This means City staff will now prepare a bylaw allowing Council to formally adopt the 2014-2018 Financial Plan.
Here is the breakdown for 2014 tax increases:
Class 1 (Residential) — 2%
Class 2 (Utility) — 7.96%
Class 4 (Major Industry) — 4.25%
Class 5 (Light Industry) — 2%
Class 6 (Business) — 1%
Class 8 (Seasonal) — 2%
Average — 1.99%
Compared to 2013 the new plan reduces taxation revenues for 2014 by approximately $30,000 but continues to demonstrate financial success in many areas including no new borrowing commitments in 2014, a sequential reduction of debt, and the transition to building up reserves as well as a gradual shift of a reduction in business taxation.
The budget foresees revenues of $22.73 million in 2014 and expenses of $21.07 million, roughly the same as last year.
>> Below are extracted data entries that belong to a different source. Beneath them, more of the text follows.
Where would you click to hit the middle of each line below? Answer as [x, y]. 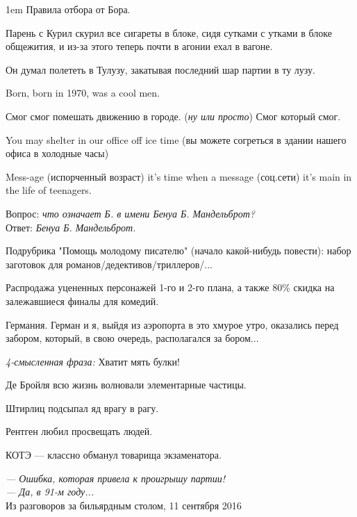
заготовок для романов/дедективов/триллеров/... [109, 264]
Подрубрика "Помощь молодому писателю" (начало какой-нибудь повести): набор [178, 251]
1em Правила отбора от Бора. [68, 9]
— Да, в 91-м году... [50, 492]
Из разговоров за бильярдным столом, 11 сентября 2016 [124, 505]
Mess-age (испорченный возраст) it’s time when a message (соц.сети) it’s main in [179, 176]
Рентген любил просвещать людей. [79, 431]
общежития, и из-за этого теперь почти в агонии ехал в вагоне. [139, 46]
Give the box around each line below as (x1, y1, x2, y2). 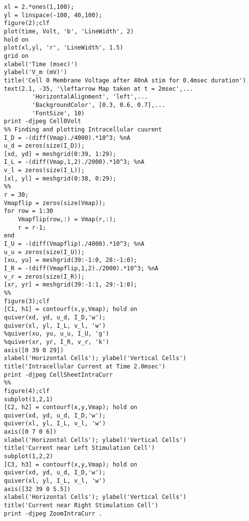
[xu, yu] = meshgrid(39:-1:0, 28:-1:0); (4, 257, 138, 264)
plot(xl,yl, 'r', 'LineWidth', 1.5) (4, 44, 124, 52)
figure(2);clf (4, 20, 50, 27)
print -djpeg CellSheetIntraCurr (4, 371, 113, 378)
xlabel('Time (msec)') (4, 60, 78, 68)
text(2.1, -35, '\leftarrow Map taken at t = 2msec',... (4, 85, 194, 92)
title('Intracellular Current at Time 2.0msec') (4, 363, 166, 370)
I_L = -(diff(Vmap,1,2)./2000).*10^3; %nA (4, 158, 145, 166)
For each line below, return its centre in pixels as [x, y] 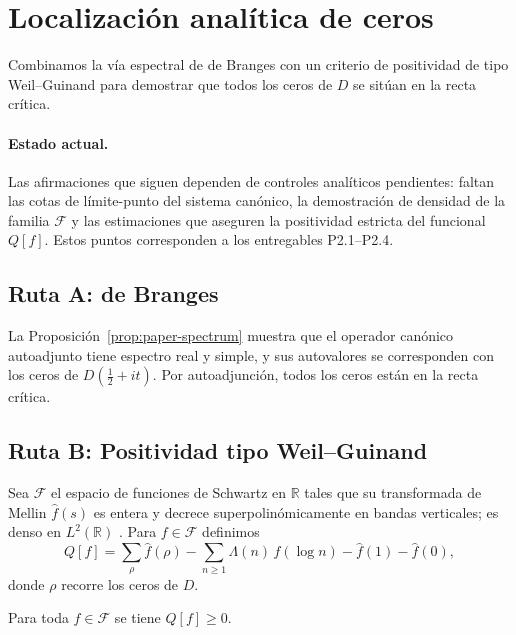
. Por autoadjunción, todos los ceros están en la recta [315, 374]
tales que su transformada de [393, 492]
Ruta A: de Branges [113, 293]
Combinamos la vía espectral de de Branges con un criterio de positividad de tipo [258, 64]
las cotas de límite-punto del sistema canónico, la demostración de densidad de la [257, 200]
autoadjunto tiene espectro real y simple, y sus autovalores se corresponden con [251, 354]
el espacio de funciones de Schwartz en [168, 492]
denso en [34, 531]
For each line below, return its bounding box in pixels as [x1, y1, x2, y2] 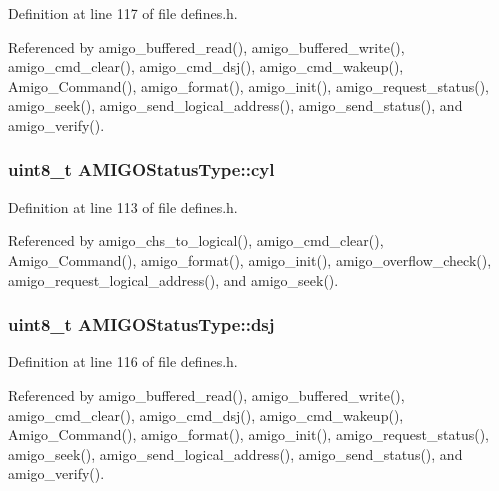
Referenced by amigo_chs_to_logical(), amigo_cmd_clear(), [8, 230, 384, 251]
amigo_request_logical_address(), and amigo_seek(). [8, 269, 339, 290]
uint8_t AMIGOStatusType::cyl [8, 157, 275, 182]
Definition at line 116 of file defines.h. [8, 351, 238, 372]
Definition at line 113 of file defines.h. [8, 196, 238, 217]
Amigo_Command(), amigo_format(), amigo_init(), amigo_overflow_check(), [8, 249, 492, 270]
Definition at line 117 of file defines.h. [8, 3, 238, 23]
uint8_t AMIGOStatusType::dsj [8, 312, 275, 337]
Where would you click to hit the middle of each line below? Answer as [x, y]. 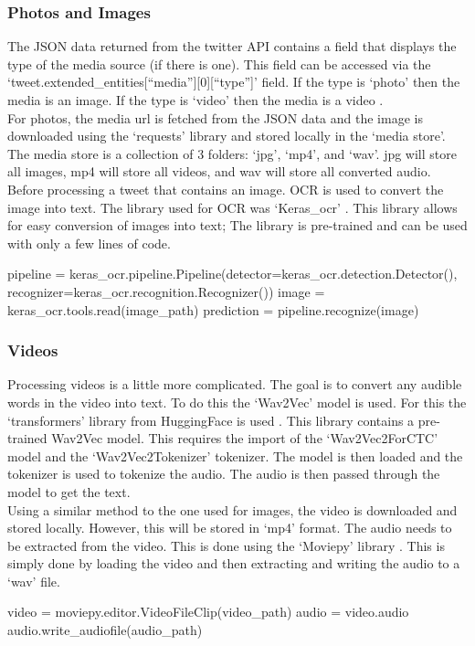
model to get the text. [69, 491]
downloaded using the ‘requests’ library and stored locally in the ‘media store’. [227, 136]
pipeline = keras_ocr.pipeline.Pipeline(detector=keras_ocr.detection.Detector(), [232, 274]
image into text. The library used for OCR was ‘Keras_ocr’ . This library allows [232, 207]
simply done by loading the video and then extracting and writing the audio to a [234, 563]
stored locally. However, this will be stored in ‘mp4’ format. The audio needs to [230, 528]
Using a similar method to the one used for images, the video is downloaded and [232, 509]
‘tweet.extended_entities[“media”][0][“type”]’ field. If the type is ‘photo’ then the [234, 82]

The budget predicts a surplus of $1.6 million. All of this comes as a results of some cuts to planned capital projects, outlined in Appendix 3 at the back of the Financial Plan document.
“The City is committed to continuing to find new ways of operating with fewer resources while maintaining service levels keeping in mind that the community survey clearly indicated that overall citizens want the City to retain our current high service levels,” Chief Administrative Officer Tim Palmer said.
He said that based on community feedback, council uncertainty and some ambiguity in the project mandate the bulk of the City Hall improvements have been removed from the 2014 budget year. The necessary changes to development services will still be completed; however the exterior replacement and elevator installation will not be done this year.
The plan eliminates planned borrowing for some capital projects such renovating the exterior of City Hall — that will be paid through revenues —and puts off a number of other capital projects until 2015 or even later. Councillors regarded this financial plan as an improvement over previous ones but all had at least one or two reservations.
Chris Johnston was happy to see a number of “systemic changes that seem to be happening” but wished that the City had a better way of dealing with capital projects instead of just putting them off.
“Things are starting to turn around,” said Gary Starling, adding that he thinks City officials have a better handle on issues and problems than in years past and he is pleased that there “is less borrowing.”
The one potential issue he is concerned about is that “revenue projections always seem to a little inflated” and, in the end, seem to be lower than predicted.
Still Starling, who is chairman of Council’s Public Works Committee, was generally pleased with the budget even though several capital projects were put off.
“We had a pretty big wish list but they’re getting whacked,” he said.
Phil Welock made the observation that, no matter what some members of the public think, the City is not broke.
“We’re not broke,” he said. “We have $104 million in assets. That’s an over-reaction by the public.”
Still, the City could do more, he said.
“I think we could look at some staff reductions,” he said. “We’re bloated and I think the public perception is we’re bloated.”
As for Scarcella and Nixon, they had different reasons for voting against this version of the plan.
Nixon said she thought the bottom line could be improved in 2018 and Scarcella said he wanted to see deeper cuts in spending noting that spending has increased from $16 million in 2010 to $19 million in 2012 and $21 million in 2013 and again this year.
Mayor David Raven wrapped up discussion by noting that this Council “inherited a city with infrastructure that is 100 years old.”
For years past previous Councils put off improving the City’s infrastructure to the point that much of it really needs to be improved or replaced. That’s a major challenge.
However, on the upside he noted that 130 people turned up at the Town Hall Meeting “to tell us what they think.”
“It wasn’t pleasant, but still, 130 people came out to talk to us and that hadn’t happened before.”